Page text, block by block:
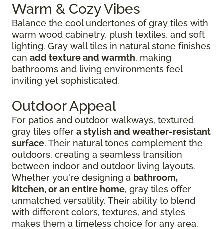
Warm & Cozy Vibes
Balance the cool undertones of gray tiles with
warm wood cabinetry, plush textiles, and soft
lighting. Gray wall tiles in natural stone finishes
can add texture and warmth, making
bathrooms and living environments feel
inviting yet sophisticated.
Outdoor Appeal
For patios and outdoor walkways, textured
gray tiles offer a stylish and weather-resistant
surface. Their natural tones complement the
outdoors, creating a seamless transition
between indoor and outdoor living layouts.
Whether you're designing a bathroom,
kitchen, or an entire home, gray tiles offer
unmatched versatility. Their ability to blend
with different colors, textures, and styles
makes them a timeless choice for any area.

++++++++++

Without adding anything, say how many lines in the listing above include the string "Their".

◆ **Exercise result**
2